After passing the entry exam (Landexamen) and attending the monastery schools in Blaubeuren and Bebenhausen, he entered the Protestant Theological Seminary in Tübingen in 1779 and graduated with a Master's degree in Philosophy in 1781. After a position as Hofmeister in Switzerland, he returned to Tübingen and became supervisor of the seminary library in 1787. In 1788 he was appointed as a repetiteur, and in 1792 he became an associate professor of philosophy.

In 1798 Gaab was appointed full professor. In 1806 he became a member of the Senate and Ephorus of the Seminary, in 1811 Headmaster of the University of Tübingen and in 1814 university librarian. From 1815 Gaab was prelate and superintendent general of Tübingen. As such, he was a member of the Estates of Württemberg from 1819 to 1831. In 1817, the University of Tübingen appointed him a Doctor of Theology.

In 1831 he was awarded the Order of the Württemberg Crown.

==Publications (selection)==

From 1793 to 1809 Gaab was editor of the Tübingen gelehrten Anzeigen.

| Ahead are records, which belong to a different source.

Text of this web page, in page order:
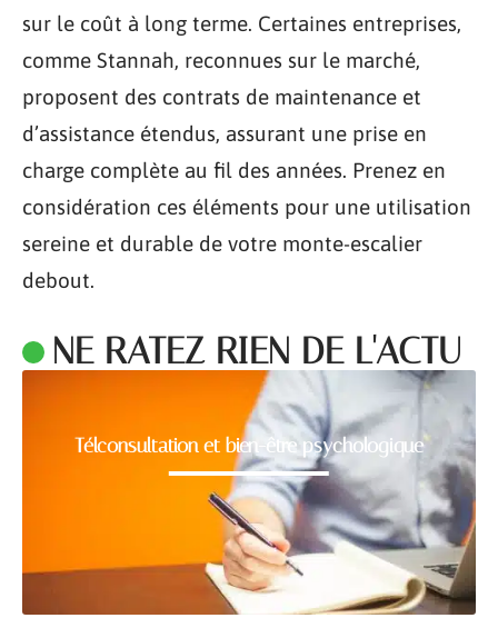
sur le coût à long terme. Certaines entreprises,
comme Stannah, reconnues sur le marché,
proposent des contrats de maintenance et
d’assistance étendus, assurant une prise en
charge complète au fil des années. Prenez en
considération ces éléments pour une utilisation
sereine et durable de votre monte-escalier
debout.
NE RATEZ RIEN DE L'ACTU
Télconsultation et bien-être psychologique
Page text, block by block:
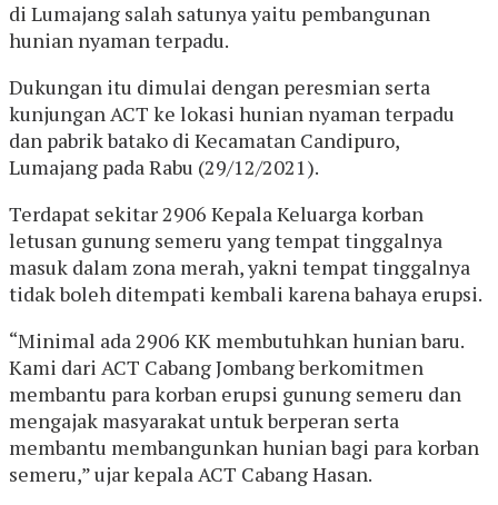
di Lumajang salah satunya yaitu pembangunan
hunian nyaman terpadu.
Dukungan itu dimulai dengan peresmian serta
kunjungan ACT ke lokasi hunian nyaman terpadu
dan pabrik batako di Kecamatan Candipuro,
Lumajang pada Rabu (29/12/2021).
Terdapat sekitar 2906 Kepala Keluarga korban
letusan gunung semeru yang tempat tinggalnya
masuk dalam zona merah, yakni tempat tinggalnya
tidak boleh ditempati kembali karena bahaya erupsi.
“Minimal ada 2906 KK membutuhkan hunian baru.
Kami dari ACT Cabang Jombang berkomitmen
membantu para korban erupsi gunung semeru dan
mengajak masyarakat untuk berperan serta
membantu membangunkan hunian bagi para korban
semeru,” ujar kepala ACT Cabang Hasan.
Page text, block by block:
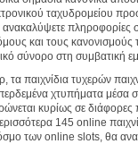
ταχυδρομείου
πληροφορίες
και τους κανονισμούς
σύνορο στη συμβατική
τα παιχνίδια τυχερών
χτυπήματα μέσα
κυρίως σε
145 online
των online slots, θα
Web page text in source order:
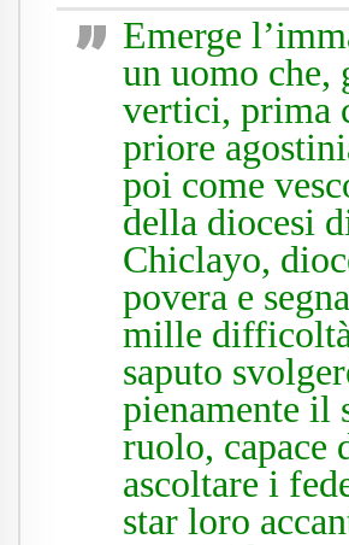
Emerge
un uomo che,
vertici, prima
priore
poi come
della diocesi
Chiclayo,
povera e
mille
saputo
pienamente il
ruolo, capace
ascoltare i
star loro
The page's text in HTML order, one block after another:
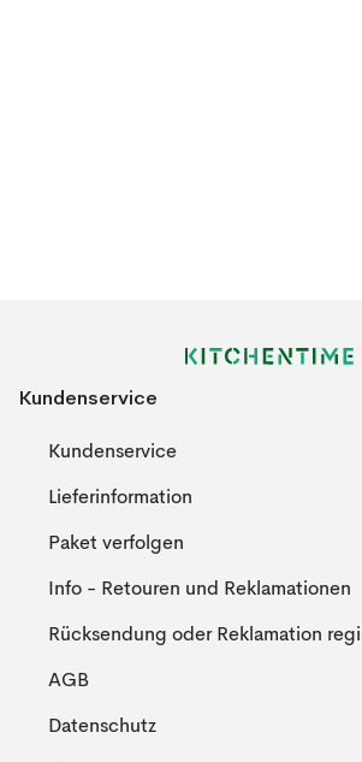
Kundenservice
Kundenservice
Lieferinformation
Paket verfolgen
Info - Retouren und Reklamationen
Rücksendung oder Reklamation
AGB
Datenschutz

- Abhandlungen zur Dogmengeschichte der ältern griechischen Kirche bis auf die Zeit Clemens von Alexandrien. 1790 (anonym)
- Apologie Gregors VII. 1792
- Beiträge zur Erklärung des sogenannten Hohenliedes, Koheleths und der Klagelieder. 1795.
- Kleine Aufsätze für die Geschichte. 1797.
- Handbuch zum philosophischen Verstehen der apokryphischen Schriften des Alten Testaments. 1818 und 1819.